Abstract

Agenesis of the septum pellucidum is a rare congenital defect that has been associated with psychiatric disorders, cognitive deficits, learning disabilities, seizures, and neuropsychiatric disturbances. We present the case of a patient with partial agenesis of the septum pellucidum who exhibits disorganized behavior and paranoid and persecutory delusions. We add to the literature of incidental neuropsychiatric symptoms in patients with partial agenesis of the septum pellucidum which is an area that requires further exploration and study. We discuss the implications of these findings in light of previous literature findings.

1. Introduction

The implications of agenesis of the septum pellucidum are varied, and its role in neuropsychiatric manifestations is an area to be explored.

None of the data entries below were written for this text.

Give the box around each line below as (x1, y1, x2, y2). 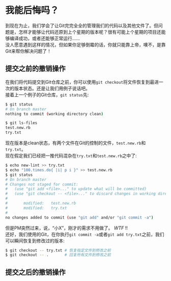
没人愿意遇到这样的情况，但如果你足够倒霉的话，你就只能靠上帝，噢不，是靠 (5, 41, 166, 47)
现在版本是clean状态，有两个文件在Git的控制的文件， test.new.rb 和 (5, 140, 146, 146)
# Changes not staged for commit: (5, 182, 79, 187)
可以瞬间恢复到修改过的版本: (5, 238, 65, 244)
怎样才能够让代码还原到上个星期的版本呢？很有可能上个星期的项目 (18, 29, 157, 35)
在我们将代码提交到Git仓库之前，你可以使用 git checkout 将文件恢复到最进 (5, 79, 159, 85)
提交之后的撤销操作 (5, 268, 66, 276)
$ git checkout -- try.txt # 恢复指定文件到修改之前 (5, 248, 111, 253)
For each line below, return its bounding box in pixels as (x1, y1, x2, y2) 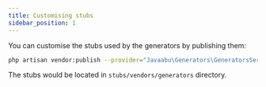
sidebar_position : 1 (8, 19, 77, 27)
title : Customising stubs (8, 11, 93, 20)
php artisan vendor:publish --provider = (8, 56, 144, 64)
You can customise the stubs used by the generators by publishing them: (8, 40, 247, 50)
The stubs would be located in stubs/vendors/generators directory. (8, 70, 227, 80)
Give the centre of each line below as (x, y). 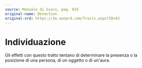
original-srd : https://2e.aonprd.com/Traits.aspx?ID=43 (62, 18)
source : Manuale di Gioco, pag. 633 (42, 9)
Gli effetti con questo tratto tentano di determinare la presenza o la (71, 55)
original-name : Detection (31, 14)
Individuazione (35, 42)
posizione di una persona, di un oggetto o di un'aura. (57, 60)
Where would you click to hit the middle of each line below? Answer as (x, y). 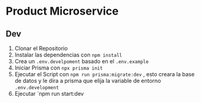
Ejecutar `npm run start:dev (49, 94)
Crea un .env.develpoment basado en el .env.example (82, 61)
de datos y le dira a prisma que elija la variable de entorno (88, 81)
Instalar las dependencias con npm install (68, 55)
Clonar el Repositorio (41, 48)
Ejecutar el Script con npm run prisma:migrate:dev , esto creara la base (104, 74)
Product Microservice (62, 11)
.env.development (37, 88)
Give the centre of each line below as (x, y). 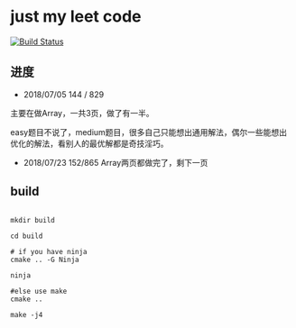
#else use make (39, 291)
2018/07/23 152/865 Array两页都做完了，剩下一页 (116, 162)
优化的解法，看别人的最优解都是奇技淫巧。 (89, 143)
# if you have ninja (49, 251)
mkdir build (32, 220)
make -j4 (27, 314)
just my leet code (76, 17)
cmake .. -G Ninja (45, 260)
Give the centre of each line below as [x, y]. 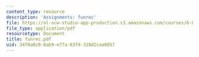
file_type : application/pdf [41, 28]
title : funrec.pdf [29, 39]
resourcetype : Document [36, 34]
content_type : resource [36, 12]
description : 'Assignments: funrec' [51, 17]
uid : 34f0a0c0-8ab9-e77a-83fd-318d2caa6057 [61, 45]

The septum pellucidum develops embryologically from the primitive lamina terminalis, forming a neural structure located above the fornix and below the body, genu, and rostrum of the corpus callosum, consisting of a thin translucent plate of 2 laminae. “The 1.3-3.0 mm wall [of the septum pellucidum], contains glial cells, some scattered neurons, fiber bundles, and veins that connect with the choroid plexus veins” [1]. The septum pellucidum has connections with the hippocampus via precommissural fornix fibers and the hypothalamus via the medial forebrain bundle of Broca [1]. The absence of the septum pellucidum is a phenomenon that occurs in 2-3 of 100,000 births in the general population [2]. Agenesis may occur as part of trisomy 13, 18, and 21 syndromes as there is a high association between abnormal septum pellucidum and chromosomal abnormalities [3]. Beaton et al. showed that a hemizygotic microdeletion of 22q11.2 leads to septum pellucidum abnormalities, thereby possibly providing a biomarker that is suggestive of atypical brain development that increases the risk for neurobiological disorders [4].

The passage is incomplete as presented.